Re: [PATCH v2 2/2] interconnect: qcom: Add tagging and wake/sleep support for sdm845

From: Georgi Djakov
Date: Fri Aug 02 2019 - 12:22:14 EST


On 7/31/19 22:06, Evan Green wrote:
> On Tue, Jul 30, 2019 at 5:37 PM David Dai <daidavid1@xxxxxxxxxxxxxx> wrote:
>>
>>
>> On 7/30/2019 3:54 PM, Evan Green wrote:
>>> On Thu, Jul 18, 2019 at 10:59 AM David Dai <daidavid1@xxxxxxxxxxxxxx> wrote:
>>>> On 7/16/2019 1:15 PM, Evan Green wrote:
>>>>> On Mon, Jul 15, 2019 at 4:34 PM David Dai <daidavid1@xxxxxxxxxxxxxx> wrote:
>>>>>> Hi Evan,
>>>>>>
>>>>>> Thanks for the continued help in reviewing these patches!

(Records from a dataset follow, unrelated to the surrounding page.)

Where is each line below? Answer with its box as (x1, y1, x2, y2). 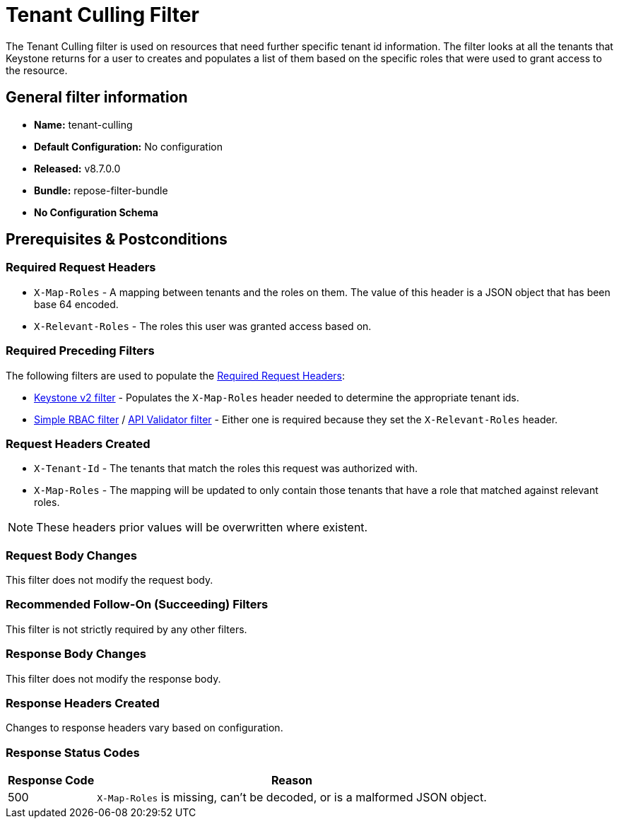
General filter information (6, 88, 188, 107)
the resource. (6, 64, 68, 76)
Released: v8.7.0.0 (34, 162, 121, 175)
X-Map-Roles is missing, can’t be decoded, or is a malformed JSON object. (97, 790, 487, 805)
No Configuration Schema (34, 206, 158, 218)
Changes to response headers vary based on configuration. (6, 722, 283, 734)
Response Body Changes (6, 647, 147, 661)
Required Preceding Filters (6, 343, 155, 358)

>>>>> No problem. I want to do more, but haven't found time to do the
>>>>> prerequisite research before jumping into some of the other
>>>>> discussions yet.
>>>>>
>>>>>> On 7/11/2019 10:06 AM, Evan Green wrote:
>>>>>>> Hi Georgi and David,
>>>>>>>
>>>>>>> On Tue, Jun 18, 2019 at 2:17 AM Georgi Djakov <georgi.djakov@xxxxxxxxxx> wrote:
>>>>>>>> From: David Dai <daidavid1@xxxxxxxxxxxxxx>
>>>>>>>>
>>>>>>>> Add support for wake and sleep commands by using a tag to indicate
>>>>>>>> whether or not the aggregate and set requests fall into execution
>>>>>>>> state specific bucket.
>>>>>>>>
>>>>>>>> Signed-off-by: David Dai <daidavid1@xxxxxxxxxxxxxx>
>>>>>>>> Signed-off-by: Georgi Djakov <georgi.djakov@xxxxxxxxxx>
>>>>>>>> ---
>>>>>>>> drivers/interconnect/qcom/sdm845.c | 129 ++++++++++++++++++++++-------
>>>>>>>> 1 file changed, 98 insertions(+), 31 deletions(-)
>>>>>>>>
>>>>>>>> diff --git a/drivers/interconnect/qcom/sdm845.c b/drivers/interconnect/qcom/sdm845.c
>>>>>>>> index fb526004c82e..c100aab39415 100644
>>>>>>>> --- a/drivers/interconnect/qcom/sdm845.c
>>>>>>>> +++ b/drivers/interconnect/qcom/sdm845.c
>>>>>>>> @@ -66,6 +66,17 @@ struct bcm_db {
>>>>>>>> #define SDM845_MAX_BCM_PER_NODE 2
>>>>>>>> #define SDM845_MAX_VCD 10
>>>>>>>>
>>>>>>>> +#define QCOM_ICC_BUCKET_AMC 0
>>>>>>> What is AMC again? Is it the "right now" bucket? Maybe a comment on
>>>>>>> the meaning of this bucket would be helpful.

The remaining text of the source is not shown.